About this task: Check every line of the entries below for "manutenção", and copy the lines that have it.

Excerpted data:
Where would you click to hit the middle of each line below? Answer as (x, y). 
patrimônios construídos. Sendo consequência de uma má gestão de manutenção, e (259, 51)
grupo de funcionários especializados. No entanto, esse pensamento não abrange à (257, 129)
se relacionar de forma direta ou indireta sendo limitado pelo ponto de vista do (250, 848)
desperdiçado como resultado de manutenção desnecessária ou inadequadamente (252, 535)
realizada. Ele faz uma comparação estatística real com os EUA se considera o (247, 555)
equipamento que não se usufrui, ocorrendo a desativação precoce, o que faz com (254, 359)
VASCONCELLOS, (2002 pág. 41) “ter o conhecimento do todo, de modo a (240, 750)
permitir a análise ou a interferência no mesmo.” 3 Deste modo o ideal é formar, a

Final answer:
patrimônios construídos. Sendo consequência de uma má gestão de manutenção, e (259, 51)
desperdiçado como resultado de manutenção desnecessária ou inadequadamente (252, 535)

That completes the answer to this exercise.